Is Being Fair Enough?

UPTOWN realtors

Nowadays, people are obsessed about being fair in all their dealings.  I am not saying it is not right because it is.  The question that bothers me is that, in this day and age, is being fair enough?

When I first joined our business, I was astounded at the salary given to our employees.  They were way more than the minimum wage.  Coming from the corporate world where everyone is asked to look for ways to save money for the company, I told my father that we can lower down the salary into the required minimum wage based on our city law and get bigger profit.  It is still fair, right?  But he vetoed me.  He said that these people deserve what they were getting.  My father was not just being fair, he was also being generous.  Until now, our business’ biggest expense is our employees but they also are part of the business’ success so I am no longer complaining.  In fact, I appreciate the lesson that was given to me.  Being fair is good.  But being generous, is a lot better.

We had misfortunes of having our cars “carnapped”, too.  Carnap is a term used in the Philippines for stealing vehicles.  One person rented a car and actually brought it to Mindanao without the intention of returning it.  The Highway Patrol Group were able to recover the car and my father had to fly to Mindanao to identify the car and to bring the people who stole the car back to our city so he can file charges.  It was a long trip via land and sea to bring the car from Mindanao back to our city and during that time, the women who were inside the vehicle already smelled and were uncomfortable because they did not have change of clothes. Being fair would have been my father just letting them suffer for what they did.  But gracious man that he is, he actually bought them clothes.  Yes, the same women who stole his car.

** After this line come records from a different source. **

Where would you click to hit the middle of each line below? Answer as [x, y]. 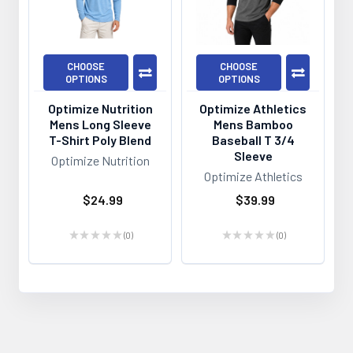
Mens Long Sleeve [100, 124]
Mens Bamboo [253, 124]
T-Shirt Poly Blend [100, 140]
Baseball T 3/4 [253, 140]
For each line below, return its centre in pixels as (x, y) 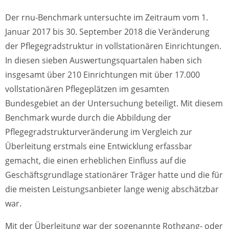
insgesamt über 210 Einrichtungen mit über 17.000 (102, 75)
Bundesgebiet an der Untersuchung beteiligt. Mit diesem (114, 104)
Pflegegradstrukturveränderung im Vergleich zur (99, 132)
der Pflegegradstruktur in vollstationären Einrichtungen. (113, 46)
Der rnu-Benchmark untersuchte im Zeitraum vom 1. (107, 18)
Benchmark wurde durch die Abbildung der (88, 118)
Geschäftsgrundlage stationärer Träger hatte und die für (114, 175)
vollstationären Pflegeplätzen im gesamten (87, 89)
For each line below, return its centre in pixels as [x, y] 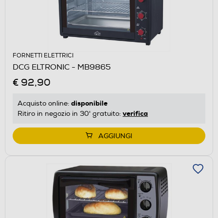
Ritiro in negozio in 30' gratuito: [70, 113]
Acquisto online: [44, 103]
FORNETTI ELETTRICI [43, 55]
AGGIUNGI [115, 136]
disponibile [89, 103]
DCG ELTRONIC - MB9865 [62, 67]
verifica [135, 113]
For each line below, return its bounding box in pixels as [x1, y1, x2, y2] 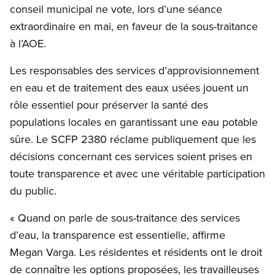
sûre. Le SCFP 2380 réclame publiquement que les [10, 131, 256, 147]
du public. [10, 183, 56, 199]
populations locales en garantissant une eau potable [10, 114, 258, 130]
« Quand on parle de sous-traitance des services [10, 210, 240, 226]
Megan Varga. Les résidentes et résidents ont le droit [10, 244, 262, 260]
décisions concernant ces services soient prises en [10, 149, 252, 165]
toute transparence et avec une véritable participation [10, 166, 265, 182]
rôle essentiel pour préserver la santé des [10, 97, 208, 113]
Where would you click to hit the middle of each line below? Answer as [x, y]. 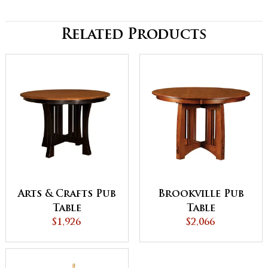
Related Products [134, 36]
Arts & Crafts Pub [67, 194]
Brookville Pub [201, 194]
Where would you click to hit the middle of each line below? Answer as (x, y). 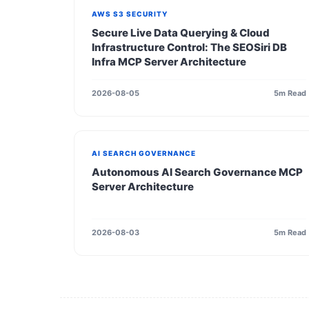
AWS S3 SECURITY (130, 14)
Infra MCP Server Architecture (169, 62)
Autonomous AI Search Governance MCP (197, 172)
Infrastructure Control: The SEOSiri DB (189, 47)
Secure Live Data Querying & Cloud (181, 33)
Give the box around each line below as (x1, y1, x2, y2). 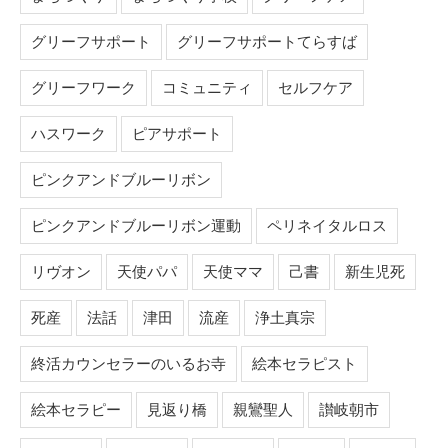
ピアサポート (132, 124, 222, 142)
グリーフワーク (31, 78, 136, 96)
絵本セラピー (31, 400, 121, 418)
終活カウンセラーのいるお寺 (31, 354, 226, 372)
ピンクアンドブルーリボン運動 (31, 216, 241, 234)
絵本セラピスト (252, 354, 357, 372)
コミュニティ (162, 78, 252, 96)
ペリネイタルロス (267, 216, 387, 234)
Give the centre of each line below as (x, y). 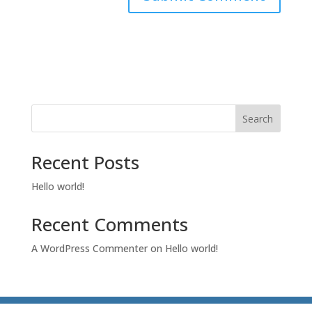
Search (258, 118)
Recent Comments (109, 225)
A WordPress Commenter (89, 249)
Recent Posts (85, 163)
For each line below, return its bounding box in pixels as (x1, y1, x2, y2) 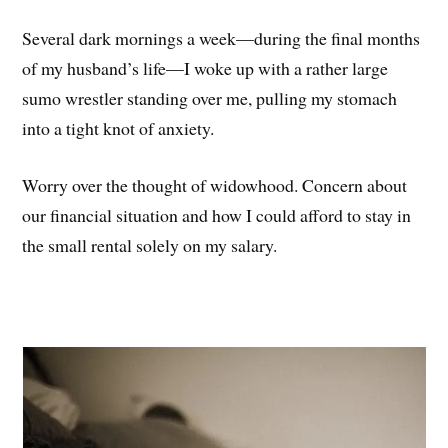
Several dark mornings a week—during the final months (22, 26, 421, 51)
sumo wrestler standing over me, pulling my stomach (22, 86, 398, 111)
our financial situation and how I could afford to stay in (22, 203, 412, 227)
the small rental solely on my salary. (22, 233, 284, 257)
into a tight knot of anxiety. (22, 116, 215, 141)
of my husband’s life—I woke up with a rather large (22, 56, 389, 81)
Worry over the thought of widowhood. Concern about (22, 173, 408, 197)
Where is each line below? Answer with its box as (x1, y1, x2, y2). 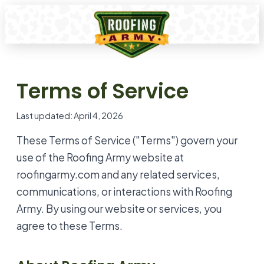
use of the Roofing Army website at (16, 150, 184, 164)
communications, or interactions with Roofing (16, 184, 232, 198)
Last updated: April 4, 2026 (16, 110, 123, 121)
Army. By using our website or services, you (16, 202, 222, 215)
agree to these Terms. (16, 219, 123, 232)
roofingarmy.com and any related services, (16, 167, 220, 181)
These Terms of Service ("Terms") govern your (16, 133, 237, 147)
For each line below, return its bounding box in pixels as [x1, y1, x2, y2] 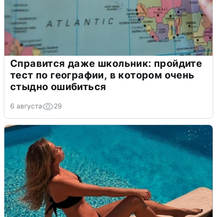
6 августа [10, 101, 42, 110]
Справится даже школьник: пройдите [10, 57, 202, 69]
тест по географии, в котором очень [10, 69, 195, 81]
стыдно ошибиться [10, 80, 107, 93]
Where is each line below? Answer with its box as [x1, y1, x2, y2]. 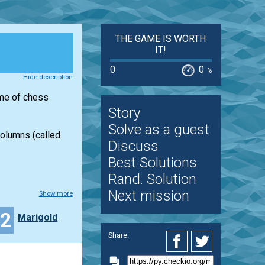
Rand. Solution [108, 171, 196, 188]
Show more [38, 189, 73, 198]
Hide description [22, 73, 73, 81]
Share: [108, 230, 129, 240]
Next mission [108, 188, 189, 205]
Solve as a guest [108, 121, 209, 138]
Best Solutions [108, 154, 197, 172]
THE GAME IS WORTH [115, 33, 206, 44]
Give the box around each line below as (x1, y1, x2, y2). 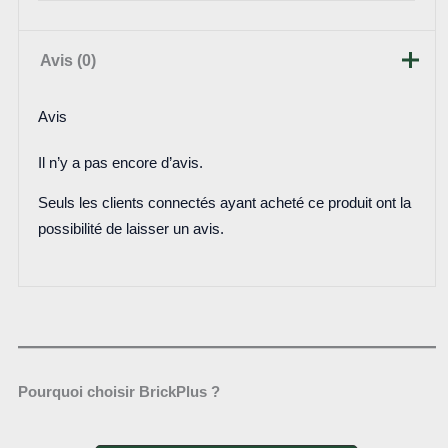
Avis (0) (39, 51, 96, 69)
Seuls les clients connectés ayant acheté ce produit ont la (37, 195, 411, 212)
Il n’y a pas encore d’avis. (37, 154, 203, 171)
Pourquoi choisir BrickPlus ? (17, 383, 220, 400)
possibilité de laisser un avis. (37, 221, 224, 238)
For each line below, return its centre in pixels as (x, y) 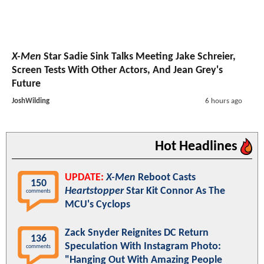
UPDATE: (84, 177)
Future (26, 84)
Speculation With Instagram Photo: (143, 246)
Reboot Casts (166, 177)
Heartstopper (94, 191)
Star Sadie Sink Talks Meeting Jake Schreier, (138, 57)
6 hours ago (223, 101)
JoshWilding (31, 101)
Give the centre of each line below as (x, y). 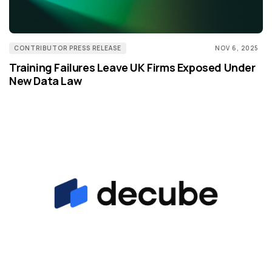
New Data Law (46, 81)
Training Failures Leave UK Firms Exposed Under (132, 68)
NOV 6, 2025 (236, 48)
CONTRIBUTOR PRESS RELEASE (68, 48)
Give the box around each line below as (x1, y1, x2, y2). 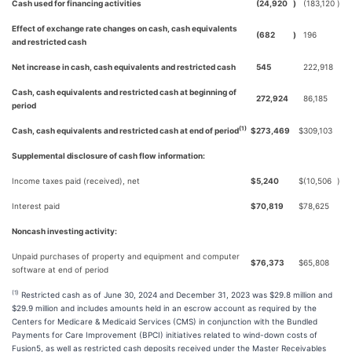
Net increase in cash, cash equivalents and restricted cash (12, 62, 236, 71)
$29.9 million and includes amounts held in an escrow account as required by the (12, 303, 317, 313)
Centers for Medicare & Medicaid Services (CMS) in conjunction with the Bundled (12, 317, 317, 326)
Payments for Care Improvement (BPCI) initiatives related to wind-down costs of (12, 330, 317, 339)
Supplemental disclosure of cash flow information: (12, 151, 205, 160)
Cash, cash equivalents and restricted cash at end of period (12, 126, 239, 135)
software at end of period (12, 265, 108, 274)
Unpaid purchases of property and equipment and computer (12, 251, 240, 261)
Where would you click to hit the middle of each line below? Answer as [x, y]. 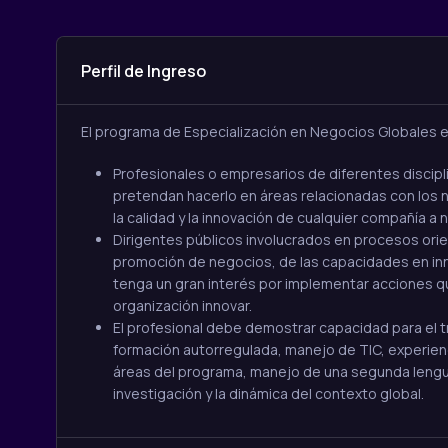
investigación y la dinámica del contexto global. [268, 394]
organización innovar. [182, 306]
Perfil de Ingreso [143, 71]
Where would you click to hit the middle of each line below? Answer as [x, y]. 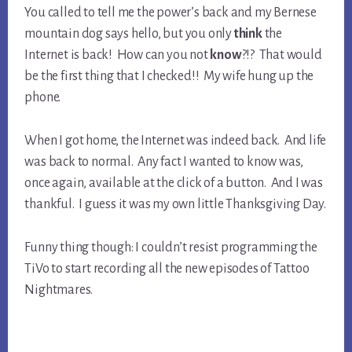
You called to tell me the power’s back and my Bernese [170, 13]
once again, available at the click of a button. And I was [174, 183]
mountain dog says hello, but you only [129, 34]
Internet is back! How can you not [117, 55]
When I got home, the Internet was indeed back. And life [176, 141]
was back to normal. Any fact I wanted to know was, [164, 162]
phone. [43, 98]
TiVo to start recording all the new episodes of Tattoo [167, 269]
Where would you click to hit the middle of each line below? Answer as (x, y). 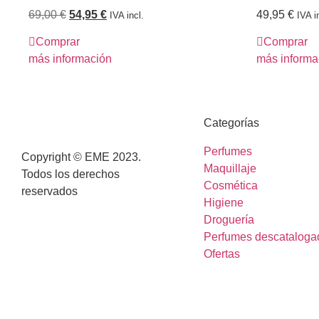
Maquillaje (230, 169)
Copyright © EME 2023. (81, 157)
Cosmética (231, 186)
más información (70, 59)
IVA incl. (127, 15)
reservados (49, 192)
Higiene (224, 203)
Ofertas (222, 254)

I have hundreds of stories like these so you know that I grew up with very generous parents.  They were not rich but they always give more than what is fair.  

My generosity has always been questioned.  People ask, why do you like giving gifts to others when they don’t even give gifts to you?  My answer is always:  Why not?  Giving gifts to others makes ME happy.  I know it makes them happy too but it makes ME happier so in a way I am doing it for myself and not for them to return the favor.  Being fair would mean giving others the same amount of gift they give to me.  But being gracious means not caring what I receive but caring more about what I give.

So if you ask me, is being fair enough?  No.  Not at all.

You will not touch people’s lives by being fair.  You will touch lives and inspire others, however, by being gracious, by being compassionate, by being generous.

And what good life is if you don’t inspire others or you don’t make them happy?  What kind of life is that?  And who would want to live a life like that?

The easiest way to make people happy and make yourself happy in return is to always, always give them more than what you think they deserve.  Regardless of the situation.

So starting now, don’t always think about being fair.  Think about being gracious, generous, and compassionate.

Then I promise you, the world will just find ways to reward you.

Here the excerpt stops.